(Problem to work on): Every line below that includes "iunie" counts toward the total. Report that total alone.

(Material for this task):
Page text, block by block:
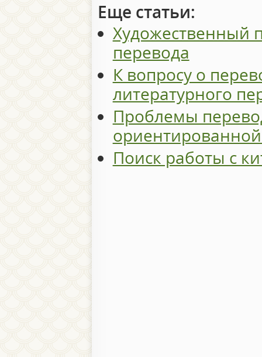
Еще статьи:
Художественный
перевода
К вопросу о
литературного
Проблемы
Поиск работы с
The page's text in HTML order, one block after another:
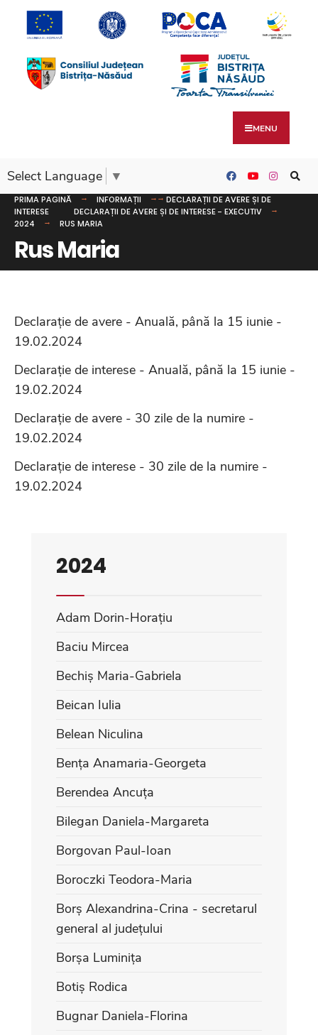
MENU
Select Language ▼
PRIMA PAGINĂ INFORMAȚII
DECLARAȚII DE AVERE ȘI DE
INTERESE
DECLARAȚII DE AVERE ȘI DE INTERESE - EXECUTIV
2024
RUS MARIA
Rus Maria
Declarație de avere - Anuală, până la 15 iunie -
19.02.2024
Declarație de interese - Anuală, până la 15 iunie -
19.02.2024
Declarație de avere - 30 zile de la numire -
19.02.2024
Declarație de interese - 30 zile de la numire -
19.02.2024
2024
Adam Dorin-Horațiu
Baciu Mircea
Bechiș Maria-Gabriela
Beican Iulia
Belean Niculina
Bența Anamaria-Georgeta
Berendea Ancuța
Bilegan Daniela-Margareta
Borgovan Paul-Ioan
Boroczki Teodora-Maria
Borș Alexandrina-Crina - secretarul
general al județului
Borșa Luminița
Botiș Rodica
Bugnar Daniela-Florina

(Written answer): 2